_Data section_:
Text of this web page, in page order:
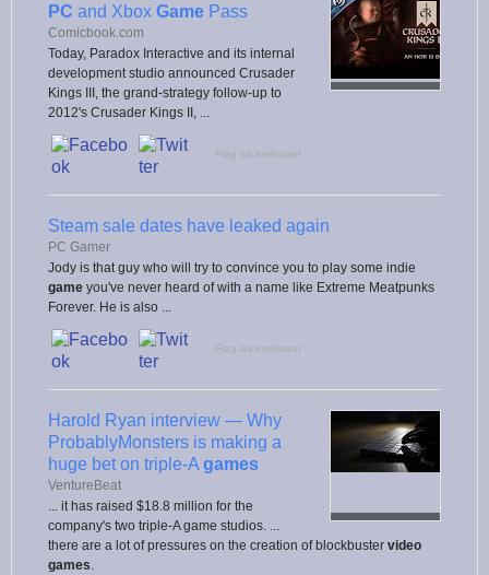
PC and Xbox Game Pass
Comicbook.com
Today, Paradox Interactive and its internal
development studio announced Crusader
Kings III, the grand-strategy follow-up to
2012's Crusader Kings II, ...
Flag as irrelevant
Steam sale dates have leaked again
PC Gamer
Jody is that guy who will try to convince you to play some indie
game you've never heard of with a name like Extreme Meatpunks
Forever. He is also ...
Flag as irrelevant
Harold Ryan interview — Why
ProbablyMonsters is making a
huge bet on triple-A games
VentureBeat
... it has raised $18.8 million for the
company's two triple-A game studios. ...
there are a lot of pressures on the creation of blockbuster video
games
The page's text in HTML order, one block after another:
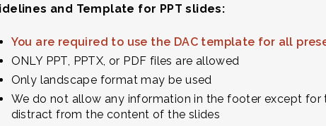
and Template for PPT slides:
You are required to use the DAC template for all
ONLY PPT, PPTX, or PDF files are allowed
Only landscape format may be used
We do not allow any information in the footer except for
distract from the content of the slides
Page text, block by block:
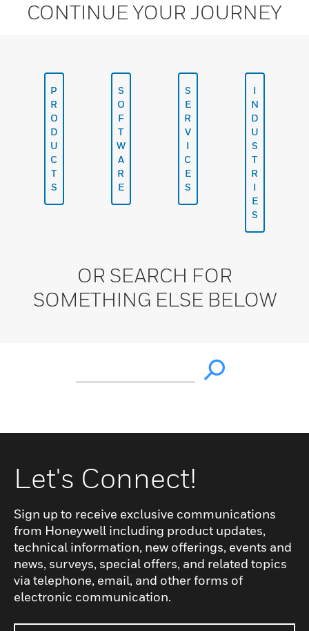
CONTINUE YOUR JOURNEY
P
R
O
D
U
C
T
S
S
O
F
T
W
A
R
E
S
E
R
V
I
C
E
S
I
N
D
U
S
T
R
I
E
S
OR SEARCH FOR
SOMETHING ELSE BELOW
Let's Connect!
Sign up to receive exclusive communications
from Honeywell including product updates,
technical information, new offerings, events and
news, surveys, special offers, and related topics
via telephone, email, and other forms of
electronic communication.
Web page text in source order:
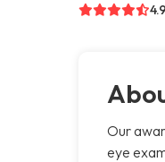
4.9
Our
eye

==

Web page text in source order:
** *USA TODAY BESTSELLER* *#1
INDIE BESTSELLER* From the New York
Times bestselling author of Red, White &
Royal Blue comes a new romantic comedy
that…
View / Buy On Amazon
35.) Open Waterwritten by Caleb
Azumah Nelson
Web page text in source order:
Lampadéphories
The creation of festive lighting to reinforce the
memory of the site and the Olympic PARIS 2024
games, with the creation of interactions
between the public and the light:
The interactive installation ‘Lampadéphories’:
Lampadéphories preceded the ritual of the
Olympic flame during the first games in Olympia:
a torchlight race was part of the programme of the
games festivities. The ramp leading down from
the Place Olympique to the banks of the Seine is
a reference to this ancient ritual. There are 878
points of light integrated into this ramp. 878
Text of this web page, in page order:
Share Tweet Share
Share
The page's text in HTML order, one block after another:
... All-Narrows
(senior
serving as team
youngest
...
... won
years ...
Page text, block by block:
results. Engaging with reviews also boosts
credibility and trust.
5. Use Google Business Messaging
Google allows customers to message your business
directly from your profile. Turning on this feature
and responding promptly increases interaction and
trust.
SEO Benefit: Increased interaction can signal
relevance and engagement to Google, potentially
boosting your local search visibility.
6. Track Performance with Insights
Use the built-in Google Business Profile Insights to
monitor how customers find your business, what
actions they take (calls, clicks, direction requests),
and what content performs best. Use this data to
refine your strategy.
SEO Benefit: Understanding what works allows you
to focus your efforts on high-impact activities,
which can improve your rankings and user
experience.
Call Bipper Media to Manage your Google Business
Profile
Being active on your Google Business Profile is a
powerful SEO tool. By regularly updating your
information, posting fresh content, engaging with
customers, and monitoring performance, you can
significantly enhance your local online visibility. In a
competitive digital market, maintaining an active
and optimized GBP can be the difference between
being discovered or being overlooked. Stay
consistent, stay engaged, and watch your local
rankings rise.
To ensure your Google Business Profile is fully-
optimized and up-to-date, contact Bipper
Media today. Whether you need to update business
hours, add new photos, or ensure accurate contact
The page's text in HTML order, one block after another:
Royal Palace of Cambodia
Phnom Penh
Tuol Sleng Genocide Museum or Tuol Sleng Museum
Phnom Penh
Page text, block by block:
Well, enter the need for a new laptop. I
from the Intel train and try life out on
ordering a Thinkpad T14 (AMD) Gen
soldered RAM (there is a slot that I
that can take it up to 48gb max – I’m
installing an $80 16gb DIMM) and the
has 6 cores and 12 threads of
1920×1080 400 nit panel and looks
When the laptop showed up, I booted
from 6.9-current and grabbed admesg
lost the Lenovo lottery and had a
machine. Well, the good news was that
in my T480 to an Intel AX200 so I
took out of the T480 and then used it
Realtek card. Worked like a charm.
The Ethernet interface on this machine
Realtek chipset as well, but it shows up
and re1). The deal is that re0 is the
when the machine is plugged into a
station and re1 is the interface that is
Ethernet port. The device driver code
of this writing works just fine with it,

_Assignment_:
In the listing above, find the line containing "company's two triple-A game studios. ..." and the line containing "Let's Connect!", then write out both of them and every line between, exactly, with no pictures.

_Worked solution_:
company's two triple-A game studios. ...
there are a lot of pressures on the creation of blockbuster video
games
The page's text in HTML order, one block after another:
and Template for PPT slides:
You are required to use the DAC template for all
ONLY PPT, PPTX, or PDF files are allowed
Only landscape format may be used
We do not allow any information in the footer except for
distract from the content of the slides
Page text, block by block:
CONTINUE YOUR JOURNEY
P
R
O
D
U
C
T
S
S
O
F
T
W
A
R
E
S
E
R
V
I
C
E
S
I
N
D
U
S
T
R
I
E
S
OR SEARCH FOR
SOMETHING ELSE BELOW
Let's Connect!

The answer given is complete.